Task goal:
Transcribe each entry exactly, without pictures.

Records excerpted from a collection:
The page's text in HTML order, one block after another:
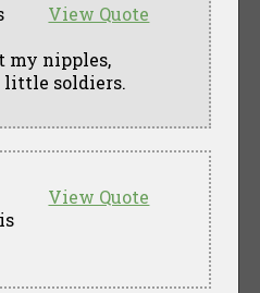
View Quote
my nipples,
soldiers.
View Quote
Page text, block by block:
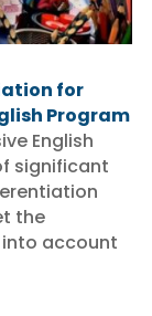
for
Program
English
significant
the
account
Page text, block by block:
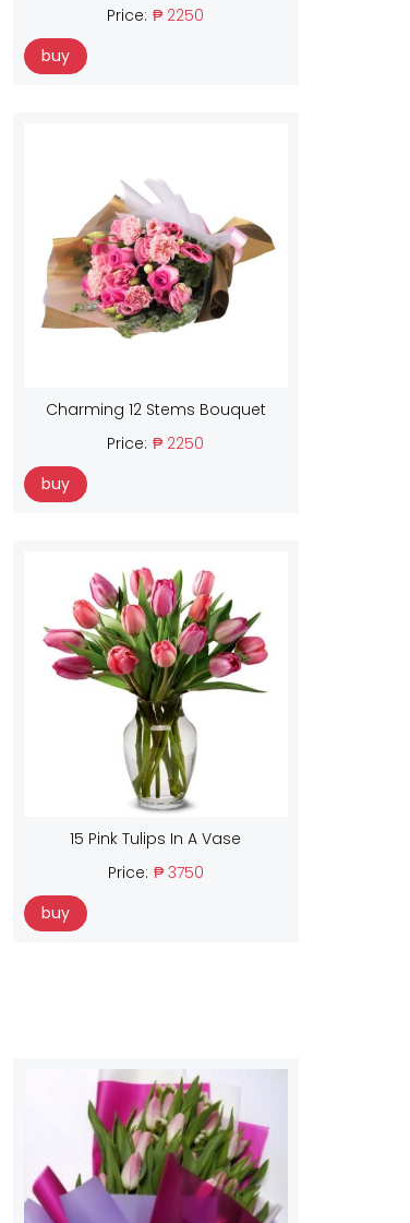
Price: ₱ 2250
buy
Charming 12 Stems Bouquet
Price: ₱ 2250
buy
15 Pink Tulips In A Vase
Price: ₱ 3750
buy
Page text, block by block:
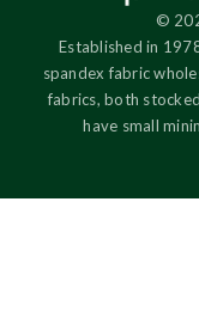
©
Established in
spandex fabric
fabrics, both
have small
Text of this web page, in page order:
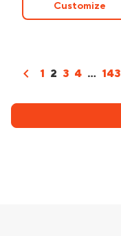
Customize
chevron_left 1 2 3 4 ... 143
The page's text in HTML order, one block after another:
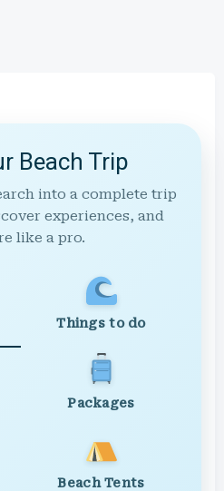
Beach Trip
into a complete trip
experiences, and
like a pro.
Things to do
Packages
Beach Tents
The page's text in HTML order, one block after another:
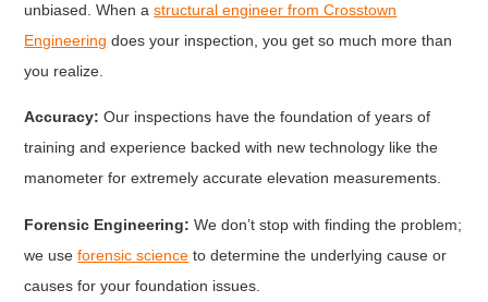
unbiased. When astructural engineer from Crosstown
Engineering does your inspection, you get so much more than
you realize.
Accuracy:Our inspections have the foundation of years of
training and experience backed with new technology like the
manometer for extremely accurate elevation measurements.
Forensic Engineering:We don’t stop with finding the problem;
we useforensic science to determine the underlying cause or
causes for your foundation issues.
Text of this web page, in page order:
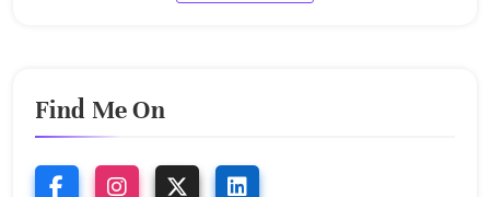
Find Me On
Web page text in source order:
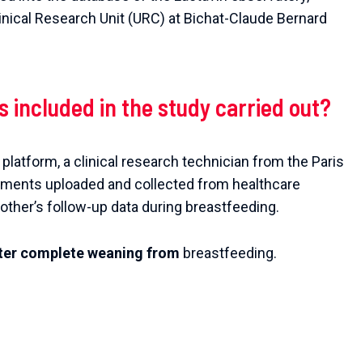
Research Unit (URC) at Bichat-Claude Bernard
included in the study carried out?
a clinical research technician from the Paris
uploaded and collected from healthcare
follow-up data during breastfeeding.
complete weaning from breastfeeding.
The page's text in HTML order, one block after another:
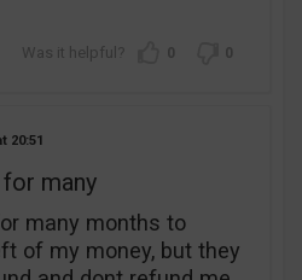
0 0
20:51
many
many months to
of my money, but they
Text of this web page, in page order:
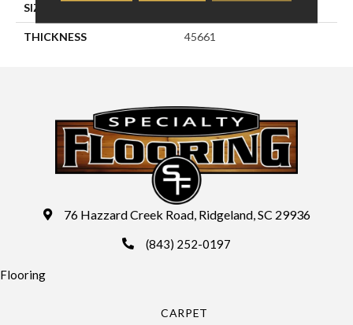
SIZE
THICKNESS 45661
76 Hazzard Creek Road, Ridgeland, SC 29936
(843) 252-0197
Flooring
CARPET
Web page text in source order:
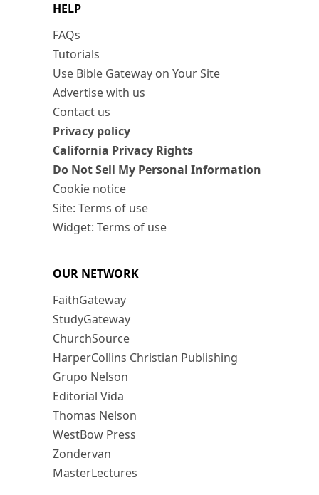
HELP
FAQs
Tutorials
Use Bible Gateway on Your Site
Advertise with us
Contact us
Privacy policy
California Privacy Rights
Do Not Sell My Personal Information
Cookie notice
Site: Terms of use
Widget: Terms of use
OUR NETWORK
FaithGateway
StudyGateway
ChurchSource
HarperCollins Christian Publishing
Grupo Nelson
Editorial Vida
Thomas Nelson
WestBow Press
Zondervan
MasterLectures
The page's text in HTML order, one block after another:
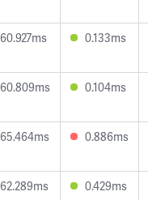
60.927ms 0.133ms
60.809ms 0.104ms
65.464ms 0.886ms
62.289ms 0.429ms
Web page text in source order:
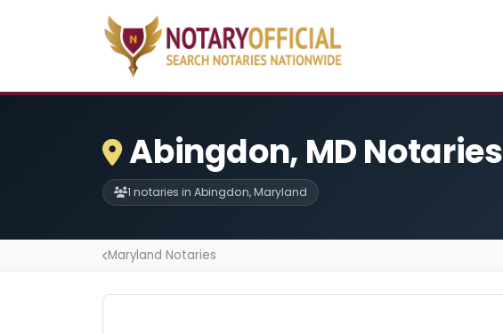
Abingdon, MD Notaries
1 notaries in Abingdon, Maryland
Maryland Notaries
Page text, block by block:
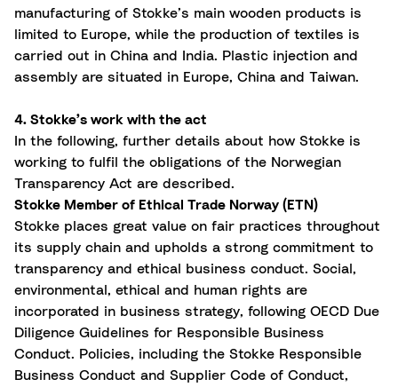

Problem solution:
The page's text in HTML order, one block after another:
View Quote
my nipples,
soldiers.
View Quote
Page text, block by block:
for
Program
English
significant
the
account
Page text, block by block:
Price: ₱ 2250
buy
Charming 12 Stems Bouquet
Price: ₱ 2250
buy
15 Pink Tulips In A Vase
Price: ₱ 3750
buy
Page text, block by block:
©
Established in
spandex fabric
fabrics, both
have small
Text of this web page, in page order:
Customize
chevron_left 1 2 3 4 ... 143
The page's text in HTML order, one block after another:
Beach Trip
into a complete trip
experiences, and
like a pro.
Things to do
Packages
Beach Tents
The page's text in HTML order, one block after another:
unbiased. When astructural engineer from Crosstown
Engineering does your inspection, you get so much more than
you realize.
Accuracy:Our inspections have the foundation of years of
training and experience backed with new technology like the
manometer for extremely accurate elevation measurements.
Forensic Engineering:We don’t stop with finding the problem;
we useforensic science to determine the underlying cause or
causes for your foundation issues.
Text of this web page, in page order:
Find Me On
Web page text in source order:
Research Unit (URC) at Bichat-Claude Bernard
included in the study carried out?
a clinical research technician from the Paris
uploaded and collected from healthcare
follow-up data during breastfeeding.
complete weaning from breastfeeding.
The page's text in HTML order, one block after another:
0 0
20:51
many
many months to
of my money, but they
Text of this web page, in page order:
SIZE
THICKNESS 45661
76 Hazzard Creek Road, Ridgeland, SC 29936
(843) 252-0197
Flooring
CARPET
Web page text in source order:
HELP
FAQs
Tutorials
Use Bible Gateway on Your Site
Advertise with us
Contact us
Privacy policy
California Privacy Rights
Do Not Sell My Personal Information
Cookie notice
Site: Terms of use
Widget: Terms of use
OUR NETWORK
FaithGateway
StudyGateway
ChurchSource
HarperCollins Christian Publishing
Grupo Nelson
Editorial Vida
Thomas Nelson
WestBow Press
Zondervan
MasterLectures
The page's text in HTML order, one block after another:
60.927ms 0.133ms
60.809ms 0.104ms
65.464ms 0.886ms
62.289ms 0.429ms
Web page text in source order:
Abingdon, MD Notaries
1 notaries in Abingdon, Maryland
Maryland Notaries
Page text, block by block:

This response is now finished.